■ **Aim of the task**: Please reproduce the lines of the records below from the one holding "This closes and" through the one holding "lateral esquerda, para", inclusive, skipping all pictures.

■ **Records for this exercise**:
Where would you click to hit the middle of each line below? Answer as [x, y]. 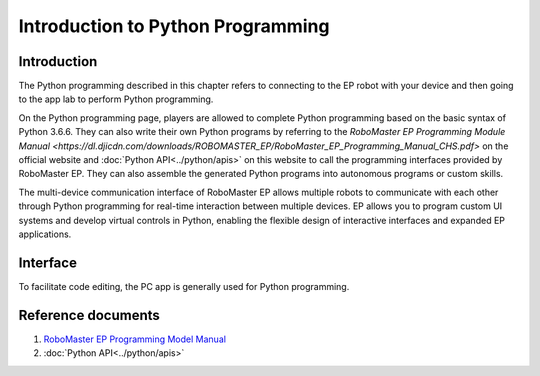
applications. [45, 234]
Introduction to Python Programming [174, 26]
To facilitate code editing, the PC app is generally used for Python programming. [184, 286]
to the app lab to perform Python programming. [116, 99]
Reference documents [89, 315]
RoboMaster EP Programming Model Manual [135, 339]
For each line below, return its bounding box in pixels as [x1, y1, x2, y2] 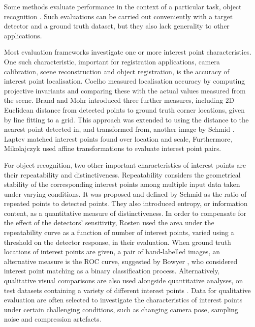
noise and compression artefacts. [4, 314, 101, 324]
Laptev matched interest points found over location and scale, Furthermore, [4, 133, 232, 144]
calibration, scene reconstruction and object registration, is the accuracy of [4, 66, 229, 76]
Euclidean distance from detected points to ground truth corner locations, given [4, 104, 245, 115]
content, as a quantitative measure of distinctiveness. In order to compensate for [4, 208, 247, 218]
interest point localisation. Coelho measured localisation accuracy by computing [4, 76, 245, 86]
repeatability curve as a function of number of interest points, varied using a [4, 227, 234, 238]
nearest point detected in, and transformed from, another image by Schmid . [4, 124, 235, 134]
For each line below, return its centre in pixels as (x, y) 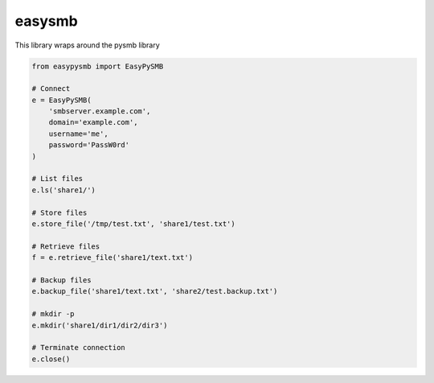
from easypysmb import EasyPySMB (98, 66)
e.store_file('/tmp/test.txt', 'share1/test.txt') (134, 224)
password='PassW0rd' (89, 145)
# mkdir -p (53, 314)
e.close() (51, 359)
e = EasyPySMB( (61, 100)
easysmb (46, 21)
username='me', (78, 134)
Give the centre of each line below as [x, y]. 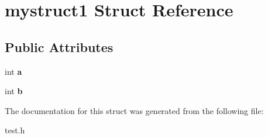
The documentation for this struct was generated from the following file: [134, 110]
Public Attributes [59, 46]
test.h [15, 130]
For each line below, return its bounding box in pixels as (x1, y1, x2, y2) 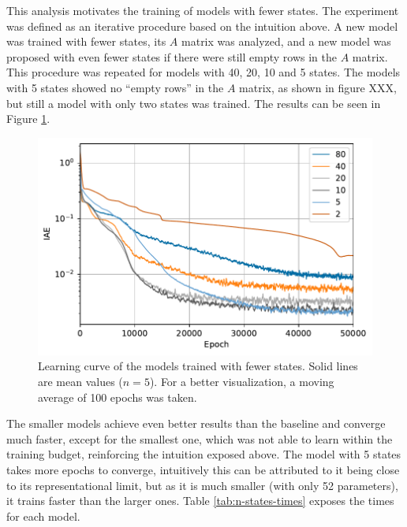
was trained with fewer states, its (6, 33, 166, 50)
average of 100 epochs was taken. (38, 388, 197, 405)
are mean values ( (38, 373, 123, 389)
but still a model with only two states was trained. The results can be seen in (6, 95, 381, 111)
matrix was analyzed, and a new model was (181, 33, 391, 50)
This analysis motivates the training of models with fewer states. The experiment (6, 2, 399, 18)
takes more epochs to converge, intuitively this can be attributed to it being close (6, 461, 400, 477)
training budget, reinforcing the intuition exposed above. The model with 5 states (6, 446, 401, 462)
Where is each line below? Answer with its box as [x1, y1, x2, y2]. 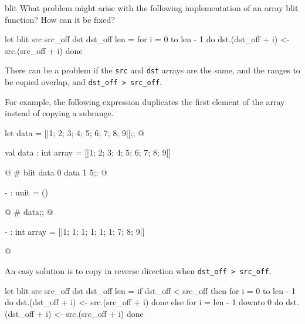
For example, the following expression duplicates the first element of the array [5, 95, 285, 107]
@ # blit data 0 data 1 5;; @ [5, 166, 107, 178]
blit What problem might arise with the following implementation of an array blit [5, 2, 299, 14]
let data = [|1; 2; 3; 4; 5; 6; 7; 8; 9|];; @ [5, 126, 144, 139]
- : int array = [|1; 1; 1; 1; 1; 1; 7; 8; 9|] [5, 225, 145, 237]
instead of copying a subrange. [5, 107, 114, 119]
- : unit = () [5, 185, 48, 198]
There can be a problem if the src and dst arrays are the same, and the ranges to [5, 64, 300, 76]
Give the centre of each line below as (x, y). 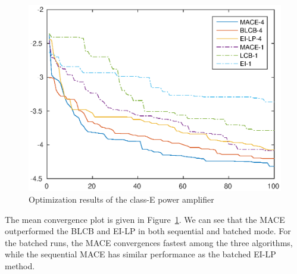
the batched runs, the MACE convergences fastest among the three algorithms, (149, 242)
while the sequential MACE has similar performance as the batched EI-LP (140, 254)
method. (20, 266)
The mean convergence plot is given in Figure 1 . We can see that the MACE (145, 219)
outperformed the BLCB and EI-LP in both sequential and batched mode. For (148, 231)
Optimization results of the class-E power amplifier (121, 199)
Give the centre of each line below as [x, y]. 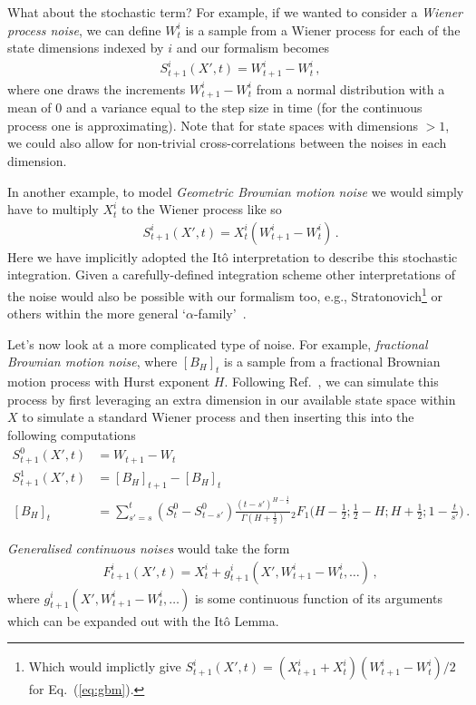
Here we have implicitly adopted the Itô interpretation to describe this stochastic [233, 256]
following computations [72, 435]
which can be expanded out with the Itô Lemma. [143, 620]
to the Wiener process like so [201, 209]
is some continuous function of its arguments [318, 597]
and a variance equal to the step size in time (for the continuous [244, 108]
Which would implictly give [105, 666]
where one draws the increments [97, 88]
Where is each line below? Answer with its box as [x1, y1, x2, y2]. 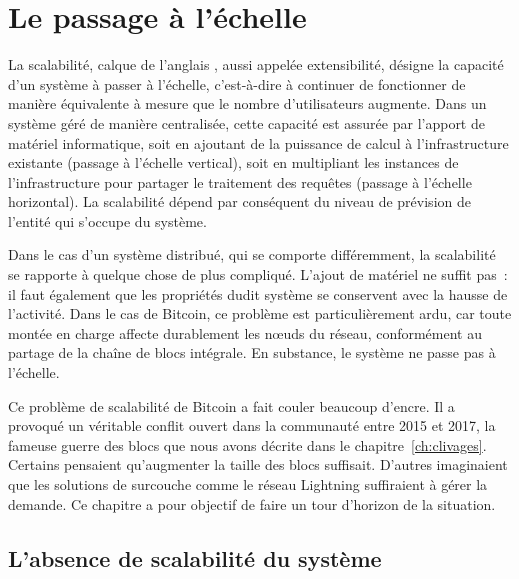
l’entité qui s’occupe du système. [8, 210, 207, 231]
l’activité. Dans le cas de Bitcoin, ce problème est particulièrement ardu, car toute [8, 303, 512, 324]
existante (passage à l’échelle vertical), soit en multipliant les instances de [8, 152, 459, 173]
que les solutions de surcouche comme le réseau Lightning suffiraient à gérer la [8, 474, 488, 494]
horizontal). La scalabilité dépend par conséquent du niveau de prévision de [8, 191, 471, 212]
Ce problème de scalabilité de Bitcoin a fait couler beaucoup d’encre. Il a [8, 395, 455, 416]
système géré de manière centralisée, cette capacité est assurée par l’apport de [8, 112, 485, 133]
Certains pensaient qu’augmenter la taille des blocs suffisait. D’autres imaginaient [8, 454, 508, 475]
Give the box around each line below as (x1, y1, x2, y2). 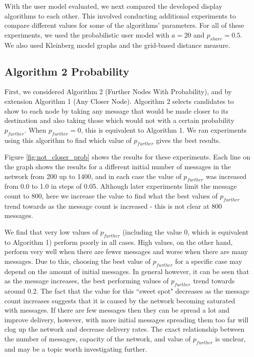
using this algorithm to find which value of (4, 135, 132, 145)
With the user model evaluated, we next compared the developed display (4, 1, 222, 11)
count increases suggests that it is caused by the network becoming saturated (4, 295, 235, 305)
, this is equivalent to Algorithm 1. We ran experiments (81, 124, 247, 135)
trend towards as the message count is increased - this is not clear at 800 (4, 200, 222, 211)
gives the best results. (156, 135, 221, 145)
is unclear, (215, 334, 246, 344)
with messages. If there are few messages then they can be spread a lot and (4, 305, 230, 315)
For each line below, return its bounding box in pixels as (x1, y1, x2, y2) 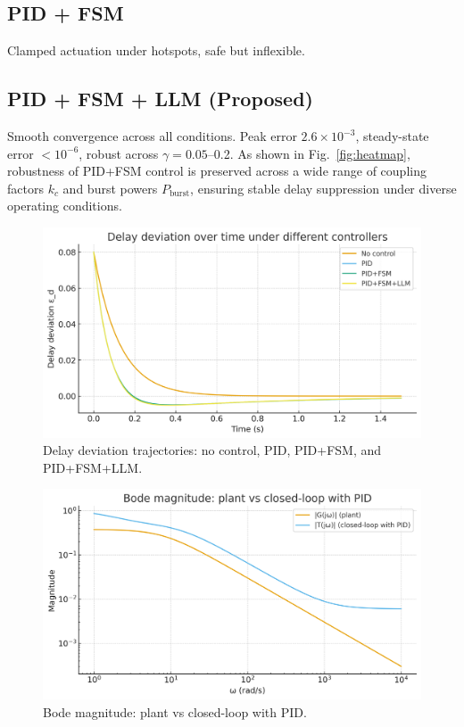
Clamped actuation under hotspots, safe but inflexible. (7, 41, 305, 60)
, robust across (79, 144, 159, 162)
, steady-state (355, 127, 429, 145)
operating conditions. (7, 196, 122, 215)
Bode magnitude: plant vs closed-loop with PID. (43, 702, 307, 721)
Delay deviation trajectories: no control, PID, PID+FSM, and (43, 441, 382, 459)
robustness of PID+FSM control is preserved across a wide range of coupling (7, 161, 427, 180)
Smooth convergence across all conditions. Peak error (7, 127, 297, 145)
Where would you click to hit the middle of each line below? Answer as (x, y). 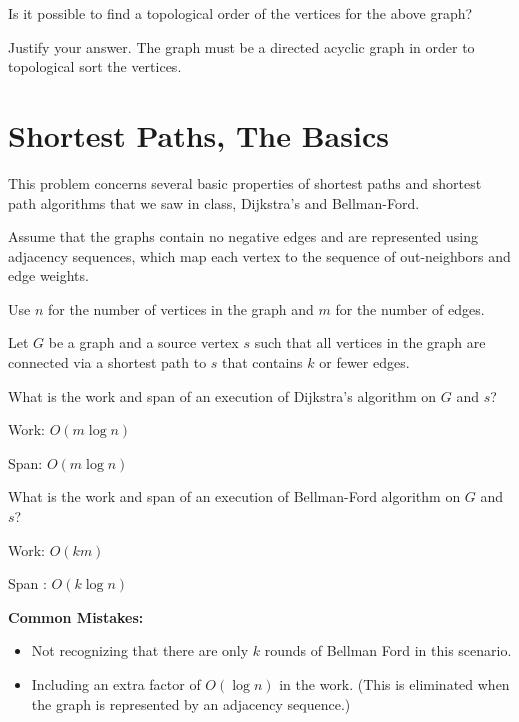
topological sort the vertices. (95, 66)
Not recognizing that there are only (140, 650)
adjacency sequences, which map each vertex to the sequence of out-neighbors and (259, 255)
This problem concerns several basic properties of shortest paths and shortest (245, 182)
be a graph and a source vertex (143, 342)
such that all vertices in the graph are (370, 342)
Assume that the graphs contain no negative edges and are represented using (243, 236)
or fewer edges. (364, 362)
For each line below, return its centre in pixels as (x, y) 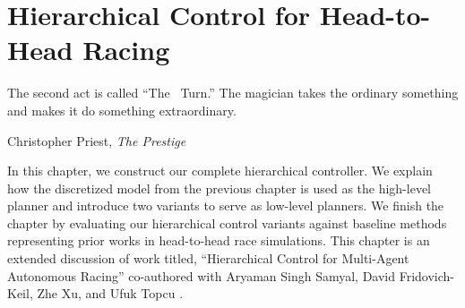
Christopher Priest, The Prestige (97, 140)
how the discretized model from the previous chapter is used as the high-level (220, 188)
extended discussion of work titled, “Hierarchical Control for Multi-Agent (208, 258)
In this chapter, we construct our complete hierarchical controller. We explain (220, 171)
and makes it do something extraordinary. (122, 110)
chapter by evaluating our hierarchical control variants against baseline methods (227, 222)
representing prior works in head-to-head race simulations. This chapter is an (219, 240)
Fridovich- (426, 275)
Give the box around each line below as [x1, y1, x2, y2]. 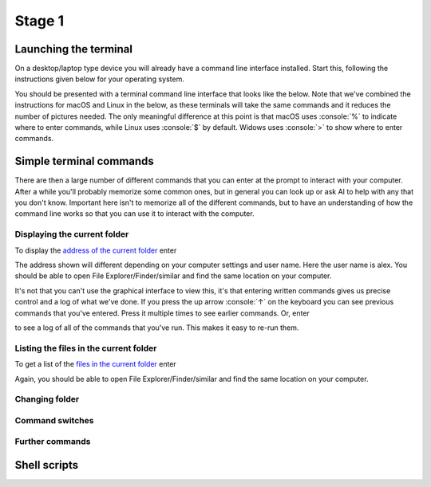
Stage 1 [14, 12, 65, 29]
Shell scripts [14, 458, 79, 472]
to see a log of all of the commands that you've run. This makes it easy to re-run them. [14, 323, 299, 332]
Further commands [14, 436, 91, 447]
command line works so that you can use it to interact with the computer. [14, 209, 255, 218]
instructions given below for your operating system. [14, 74, 185, 84]
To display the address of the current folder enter [14, 245, 177, 255]
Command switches [14, 414, 94, 426]
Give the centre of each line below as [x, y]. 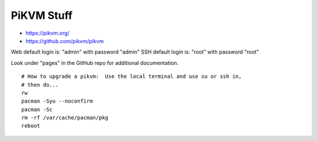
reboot [31, 126]
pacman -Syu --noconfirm [57, 101]
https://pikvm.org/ [48, 33]
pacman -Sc [37, 109]
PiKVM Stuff [42, 15]
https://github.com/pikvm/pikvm [65, 41]
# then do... [40, 85]
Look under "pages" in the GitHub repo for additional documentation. [95, 63]
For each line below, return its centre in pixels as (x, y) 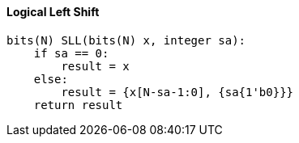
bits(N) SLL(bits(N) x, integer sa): (126, 40)
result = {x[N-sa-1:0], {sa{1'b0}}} (177, 92)
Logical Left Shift (53, 12)
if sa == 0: (71, 53)
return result (78, 105)
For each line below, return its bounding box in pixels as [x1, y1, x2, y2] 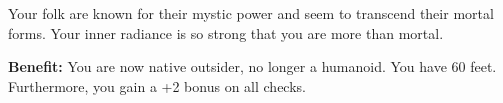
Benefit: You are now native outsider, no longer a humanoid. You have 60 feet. [8, 56, 497, 77]
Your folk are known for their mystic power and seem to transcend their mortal [8, 3, 494, 23]
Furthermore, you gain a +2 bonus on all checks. [8, 75, 306, 96]
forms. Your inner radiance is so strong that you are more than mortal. [8, 22, 444, 43]
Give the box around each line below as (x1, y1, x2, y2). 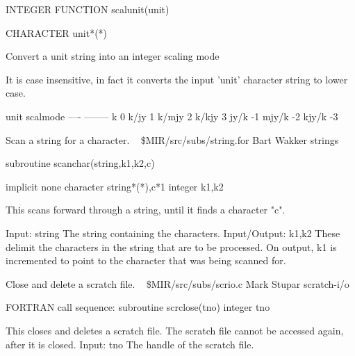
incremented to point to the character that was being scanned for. (6, 253, 286, 268)
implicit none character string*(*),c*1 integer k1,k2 (6, 179, 224, 193)
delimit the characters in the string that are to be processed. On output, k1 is (6, 239, 337, 254)
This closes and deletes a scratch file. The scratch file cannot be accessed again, (6, 323, 344, 337)
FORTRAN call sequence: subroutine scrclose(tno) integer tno (6, 300, 270, 314)
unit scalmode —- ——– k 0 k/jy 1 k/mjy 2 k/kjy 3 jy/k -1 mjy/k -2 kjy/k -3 (6, 108, 338, 123)
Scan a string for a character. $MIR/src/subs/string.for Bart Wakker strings (6, 132, 339, 147)
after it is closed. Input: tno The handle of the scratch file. (6, 337, 254, 351)
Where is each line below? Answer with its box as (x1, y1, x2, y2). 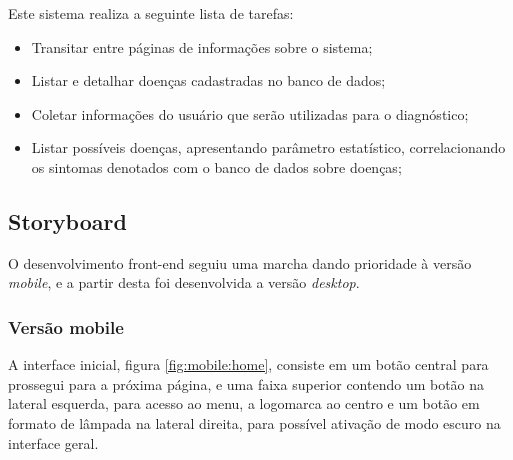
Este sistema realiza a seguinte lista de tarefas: (8, 3, 294, 23)
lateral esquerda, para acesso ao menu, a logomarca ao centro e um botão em (8, 393, 480, 414)
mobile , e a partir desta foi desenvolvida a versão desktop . (8, 272, 360, 293)
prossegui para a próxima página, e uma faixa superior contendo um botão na (8, 373, 485, 394)
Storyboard (8, 205, 127, 236)
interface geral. (8, 432, 99, 453)
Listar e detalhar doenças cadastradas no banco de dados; (31, 70, 386, 91)
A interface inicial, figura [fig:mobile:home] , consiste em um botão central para (8, 354, 489, 375)
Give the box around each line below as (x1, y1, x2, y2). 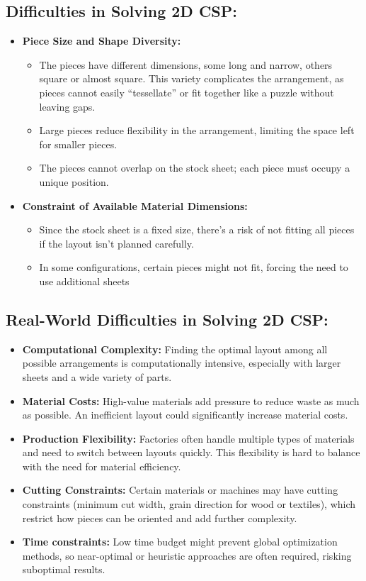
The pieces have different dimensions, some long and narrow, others (39, 57, 333, 72)
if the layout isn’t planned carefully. (39, 236, 194, 250)
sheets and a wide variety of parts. (22, 369, 172, 384)
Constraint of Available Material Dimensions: (22, 198, 248, 213)
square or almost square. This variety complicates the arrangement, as (39, 71, 344, 86)
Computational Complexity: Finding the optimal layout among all (22, 341, 328, 356)
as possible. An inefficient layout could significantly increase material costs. (22, 407, 348, 422)
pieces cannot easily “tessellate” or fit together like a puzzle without (39, 84, 334, 99)
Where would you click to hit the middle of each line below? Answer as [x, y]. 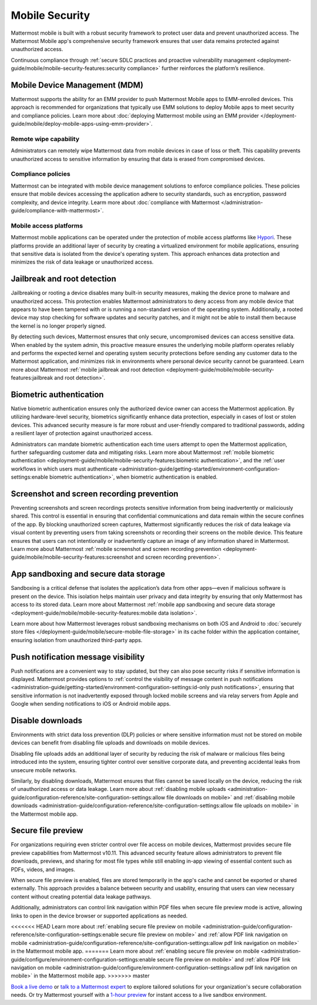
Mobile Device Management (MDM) [77, 85]
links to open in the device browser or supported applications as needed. [99, 916]
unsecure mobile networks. [44, 770]
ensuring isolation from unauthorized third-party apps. [77, 640]
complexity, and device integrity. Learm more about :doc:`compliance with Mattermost [115, 202]
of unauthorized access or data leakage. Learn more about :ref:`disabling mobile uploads [118, 789]
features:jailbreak [32, 378]
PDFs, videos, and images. [43, 869]
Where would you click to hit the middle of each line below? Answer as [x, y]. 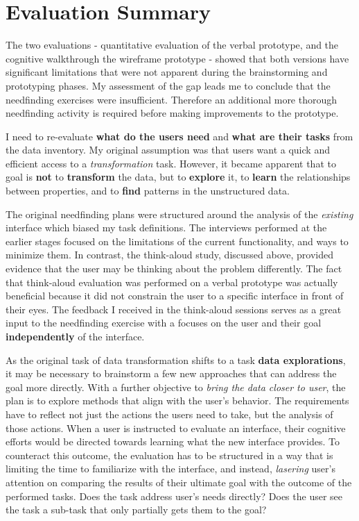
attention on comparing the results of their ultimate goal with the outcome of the [179, 482]
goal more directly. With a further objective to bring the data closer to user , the [176, 387]
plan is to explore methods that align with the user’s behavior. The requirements [177, 400]
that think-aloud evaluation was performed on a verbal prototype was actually [172, 282]
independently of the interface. [75, 336]
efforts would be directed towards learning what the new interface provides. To [173, 441]
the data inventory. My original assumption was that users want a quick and [168, 150]
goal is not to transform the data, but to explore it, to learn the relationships [178, 177]

■ **Written answer**:
This closes and deletes a scratch file. The scratch file cannot be accessed again, (6, 323, 344, 337)
FORTRAN call sequence: subroutine scrclose(tno) integer tno (6, 300, 270, 314)
unit scalmode —- ——– k 0 k/jy 1 k/mjy 2 k/kjy 3 jy/k -1 mjy/k -2 kjy/k -3 (6, 108, 338, 123)
Scan a string for a character. $MIR/src/subs/string.for Bart Wakker strings (6, 132, 339, 147)
after it is closed. Input: tno The handle of the scratch file. (6, 337, 254, 351)
Where is each line below? Answer with its box as (x1, y1, x2, y2). 
Este sistema realiza a seguinte lista de tarefas: (8, 3, 294, 23)
lateral esquerda, para acesso ao menu, a logomarca ao centro e um botão em (8, 393, 480, 414)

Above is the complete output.